Он уже сделал шаг в глубь этого склада бутафории, как услышал, что кто-то вошел с лестницы. Вероника или ее кандидат — больше некому. Филиппу не очень хотелось, чтобы кто-то из этой пары видел его в комнате Леонида Полуэктовича. Но и сбежать на глазах Антонины Ивановны как-то смешно. Лучше всего — закрыть дверь! Не станут же те заглядывать внутрь. Филипп уже потянулся к ручке двери, но услышал:
— Эй, опять перерыв в подаче?
Федька явился! В кои веки. И ключ ему собственный дан, чтобы приходил когда угодно, — так, наверное, заржавел от редкого употребления.
Филипп пошел со свечой навстречу сыну.
— Это ты, фатер? Идешь как пещерный старец. Глупо обижаться на Федькины шуточки, и все же
слово «старец» неприятно задело.
— Придумал бы что-нибудь, чтобы не ходили мы тут как пещерные жители.

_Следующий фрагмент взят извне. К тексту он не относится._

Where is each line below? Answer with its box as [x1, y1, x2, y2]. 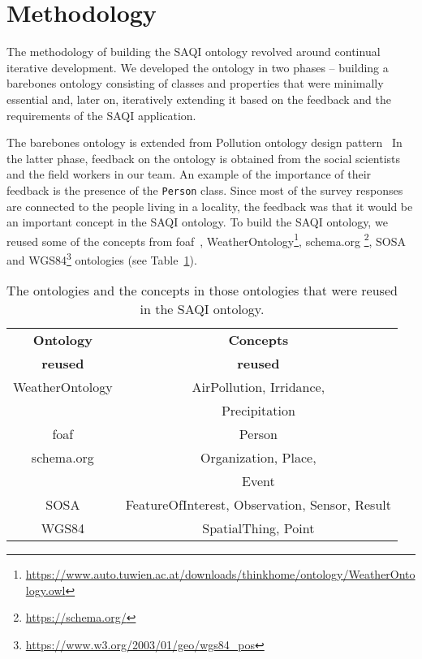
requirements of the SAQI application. [6, 106, 196, 123]
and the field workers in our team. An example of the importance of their [6, 166, 372, 183]
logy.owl [25, 581, 66, 598]
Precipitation [221, 401, 295, 420]
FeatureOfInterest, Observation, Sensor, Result [125, 495, 391, 515]
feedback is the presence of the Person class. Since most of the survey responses [6, 181, 403, 198]
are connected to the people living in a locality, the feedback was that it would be [6, 197, 413, 214]
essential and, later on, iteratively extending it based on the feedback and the [6, 90, 391, 107]
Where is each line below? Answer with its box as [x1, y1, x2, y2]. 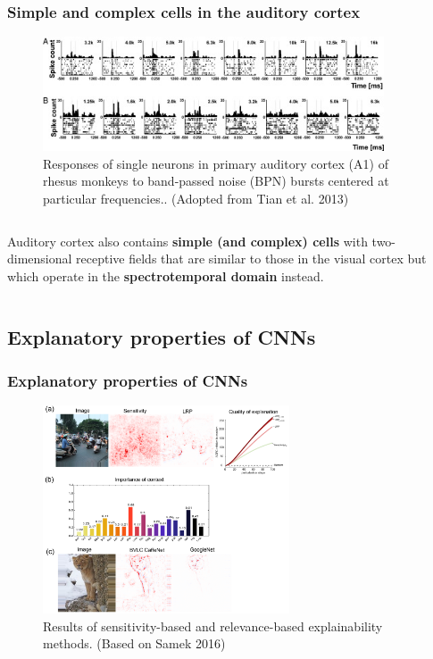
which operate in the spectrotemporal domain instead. [7, 266, 324, 285]
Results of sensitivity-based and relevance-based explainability [43, 616, 383, 635]
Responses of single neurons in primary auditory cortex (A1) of [43, 154, 388, 172]
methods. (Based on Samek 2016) [43, 634, 226, 653]
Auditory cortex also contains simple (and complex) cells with [7, 231, 368, 250]
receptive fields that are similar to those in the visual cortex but [76, 249, 427, 268]
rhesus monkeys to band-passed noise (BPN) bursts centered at [43, 171, 389, 190]
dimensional [7, 249, 72, 268]
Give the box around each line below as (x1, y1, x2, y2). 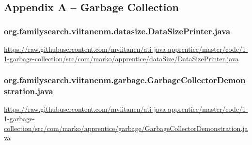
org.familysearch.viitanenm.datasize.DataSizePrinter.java (4, 25, 231, 37)
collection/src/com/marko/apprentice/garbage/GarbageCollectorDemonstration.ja (4, 123, 248, 133)
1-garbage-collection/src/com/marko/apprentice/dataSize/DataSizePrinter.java (4, 53, 239, 63)
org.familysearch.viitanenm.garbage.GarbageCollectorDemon (4, 74, 246, 86)
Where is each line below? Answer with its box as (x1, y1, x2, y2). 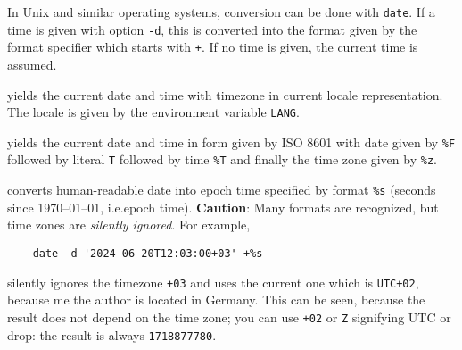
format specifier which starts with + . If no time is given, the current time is (7, 37, 418, 56)
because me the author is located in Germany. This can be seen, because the (7, 290, 425, 309)
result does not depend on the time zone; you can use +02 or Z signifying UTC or (7, 307, 451, 326)
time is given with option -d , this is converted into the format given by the (7, 20, 417, 38)
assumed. (7, 54, 57, 73)
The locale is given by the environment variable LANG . (7, 103, 300, 121)
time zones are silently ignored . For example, (7, 215, 251, 234)
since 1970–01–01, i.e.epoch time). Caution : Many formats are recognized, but (7, 197, 439, 216)
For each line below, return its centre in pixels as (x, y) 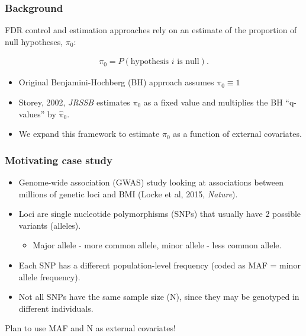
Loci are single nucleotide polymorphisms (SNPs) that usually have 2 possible (160, 214)
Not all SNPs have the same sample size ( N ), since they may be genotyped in (159, 297)
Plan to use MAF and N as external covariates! (90, 328)
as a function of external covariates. (237, 134)
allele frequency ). (49, 276)
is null (188, 62)
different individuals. (56, 308)
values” (32, 113)
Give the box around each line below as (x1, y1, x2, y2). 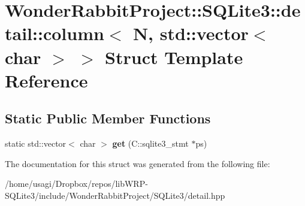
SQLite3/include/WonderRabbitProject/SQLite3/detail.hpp (5, 189, 225, 201)
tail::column (5, 21, 104, 46)
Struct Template (105, 44, 243, 69)
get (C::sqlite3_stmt (112, 137, 189, 150)
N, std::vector (132, 21, 249, 46)
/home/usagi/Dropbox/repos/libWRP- (5, 177, 148, 190)
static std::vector (5, 137, 67, 150)
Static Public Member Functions (5, 109, 211, 128)
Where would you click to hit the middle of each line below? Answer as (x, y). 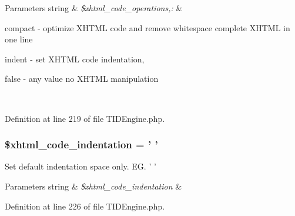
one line (19, 39)
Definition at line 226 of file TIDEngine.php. (85, 206)
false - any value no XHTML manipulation (82, 79)
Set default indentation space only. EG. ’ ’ (81, 166)
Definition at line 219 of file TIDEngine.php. (85, 118)
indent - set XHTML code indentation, (75, 59)
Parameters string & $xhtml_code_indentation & (93, 186)
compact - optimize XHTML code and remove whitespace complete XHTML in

Ты же электрический терапевт, так тебя дед называет.
— Чего придумаешь, если где-то вне квартиры вылетает фаза. Разве что завести автономный источник. Серьезно: поставьте собственную ГЭС на струе из кухонного крана!
Такого еще не бызало, чтобы Федька не придумал никакого выхода по части техники.
Филипп смотрел на сына; в слабом свете свечи тот казался совсем мальчиком, чуть не двенадцатилетним. И сразу вспомнился сегодняшний предутренний сон, Лиза, которая виделась такой же преображенно молодой, как сейчас Федька. Ну и что, что теперь у каждого из них двоих своя отдельная жизнь, — есть узы, которые не прекращаются с разводом. Пожизненные. Вот и у них с Лизой. Захотелось сделать ей что-нибудь приятное. Книги! Она же великая читательница.
В комнате заскреблась Рыжа — почуяла Федьку. Тот услышал царапанье за дверью.
— Чего, нашлась псина?
— Как слышишь.
— Ну поздравляю. А кто упер?
Федька не сомневался, что украли. В идеалисты он не годится.